**PROBLEM:**
Beneath this line is the data. Output exactly the lines from the line with "an age - metallicity grid. (13, 120, 84, 129)" to the line with "In order to", both ends included, and nothing more.

**WORKING DATA:**
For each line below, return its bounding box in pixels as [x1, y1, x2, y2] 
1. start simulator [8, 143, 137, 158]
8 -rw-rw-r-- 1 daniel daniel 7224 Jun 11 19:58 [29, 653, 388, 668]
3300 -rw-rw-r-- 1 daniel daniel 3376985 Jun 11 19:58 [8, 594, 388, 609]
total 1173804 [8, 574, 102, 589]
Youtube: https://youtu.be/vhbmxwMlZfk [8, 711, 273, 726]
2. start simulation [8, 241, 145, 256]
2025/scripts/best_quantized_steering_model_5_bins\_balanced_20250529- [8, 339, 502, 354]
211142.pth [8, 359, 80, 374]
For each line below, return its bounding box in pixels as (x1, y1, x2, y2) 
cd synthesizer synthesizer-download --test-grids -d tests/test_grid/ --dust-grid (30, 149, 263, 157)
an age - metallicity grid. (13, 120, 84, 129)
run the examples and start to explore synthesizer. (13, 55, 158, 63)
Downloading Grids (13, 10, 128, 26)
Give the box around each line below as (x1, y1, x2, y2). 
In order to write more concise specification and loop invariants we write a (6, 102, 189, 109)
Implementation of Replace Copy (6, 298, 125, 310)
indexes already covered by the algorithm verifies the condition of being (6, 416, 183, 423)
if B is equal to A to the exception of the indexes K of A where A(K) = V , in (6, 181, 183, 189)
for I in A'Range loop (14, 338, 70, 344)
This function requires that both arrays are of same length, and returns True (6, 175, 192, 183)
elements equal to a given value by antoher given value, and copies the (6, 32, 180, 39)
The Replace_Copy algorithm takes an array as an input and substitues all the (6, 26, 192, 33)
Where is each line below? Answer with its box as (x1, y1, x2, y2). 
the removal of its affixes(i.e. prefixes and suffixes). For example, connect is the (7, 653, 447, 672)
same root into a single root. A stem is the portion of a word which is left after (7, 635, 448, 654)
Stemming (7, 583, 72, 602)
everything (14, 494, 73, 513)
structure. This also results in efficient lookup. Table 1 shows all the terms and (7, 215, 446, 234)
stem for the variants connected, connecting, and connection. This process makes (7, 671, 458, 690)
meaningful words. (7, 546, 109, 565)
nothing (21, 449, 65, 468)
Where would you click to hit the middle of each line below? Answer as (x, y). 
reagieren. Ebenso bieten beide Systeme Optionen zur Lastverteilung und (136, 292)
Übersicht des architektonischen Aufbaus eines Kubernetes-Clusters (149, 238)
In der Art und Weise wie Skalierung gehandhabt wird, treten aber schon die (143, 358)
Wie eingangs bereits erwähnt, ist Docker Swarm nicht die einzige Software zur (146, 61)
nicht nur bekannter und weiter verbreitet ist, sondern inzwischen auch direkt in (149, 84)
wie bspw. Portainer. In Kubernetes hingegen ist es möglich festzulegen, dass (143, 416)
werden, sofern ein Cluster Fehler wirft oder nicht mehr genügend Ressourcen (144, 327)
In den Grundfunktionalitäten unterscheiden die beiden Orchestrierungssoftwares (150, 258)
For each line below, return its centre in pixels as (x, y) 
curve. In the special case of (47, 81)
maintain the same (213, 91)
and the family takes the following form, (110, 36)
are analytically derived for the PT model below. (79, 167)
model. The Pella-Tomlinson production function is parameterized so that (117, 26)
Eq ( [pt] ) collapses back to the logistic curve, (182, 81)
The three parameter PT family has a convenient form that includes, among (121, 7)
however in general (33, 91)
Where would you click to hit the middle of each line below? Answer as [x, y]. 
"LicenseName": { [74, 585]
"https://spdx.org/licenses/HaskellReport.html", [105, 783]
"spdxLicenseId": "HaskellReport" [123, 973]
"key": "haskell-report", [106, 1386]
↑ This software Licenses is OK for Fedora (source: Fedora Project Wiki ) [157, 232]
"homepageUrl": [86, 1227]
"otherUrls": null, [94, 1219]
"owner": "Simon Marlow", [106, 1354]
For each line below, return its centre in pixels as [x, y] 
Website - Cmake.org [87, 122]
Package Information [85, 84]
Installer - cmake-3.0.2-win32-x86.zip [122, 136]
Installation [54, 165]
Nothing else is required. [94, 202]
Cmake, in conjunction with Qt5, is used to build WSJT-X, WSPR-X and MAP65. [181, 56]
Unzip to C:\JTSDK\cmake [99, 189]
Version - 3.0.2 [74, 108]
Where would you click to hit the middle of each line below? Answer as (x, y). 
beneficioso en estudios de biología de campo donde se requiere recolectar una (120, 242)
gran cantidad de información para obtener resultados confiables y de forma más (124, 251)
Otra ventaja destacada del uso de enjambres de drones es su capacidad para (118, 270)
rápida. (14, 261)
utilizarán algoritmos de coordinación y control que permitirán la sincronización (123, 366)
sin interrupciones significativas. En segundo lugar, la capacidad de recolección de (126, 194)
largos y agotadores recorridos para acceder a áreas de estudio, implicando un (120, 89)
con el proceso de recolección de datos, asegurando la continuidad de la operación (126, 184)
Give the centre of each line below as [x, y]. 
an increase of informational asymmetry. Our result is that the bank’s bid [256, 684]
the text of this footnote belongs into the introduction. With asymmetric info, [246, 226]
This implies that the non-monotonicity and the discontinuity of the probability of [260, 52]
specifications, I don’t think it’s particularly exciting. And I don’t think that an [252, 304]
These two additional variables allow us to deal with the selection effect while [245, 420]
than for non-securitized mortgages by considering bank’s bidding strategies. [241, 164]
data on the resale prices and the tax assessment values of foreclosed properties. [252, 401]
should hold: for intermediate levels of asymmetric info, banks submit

**OUTPUT BELOW:**
an age - metallicity grid. (13, 120, 84, 129)
run the examples and start to explore synthesizer. (13, 55, 158, 63)
Downloading Grids (13, 10, 128, 26)
Give the box around each line below as (x1, y1, x2, y2). 
In order to write more concise specification and loop invariants we write a (6, 102, 189, 109)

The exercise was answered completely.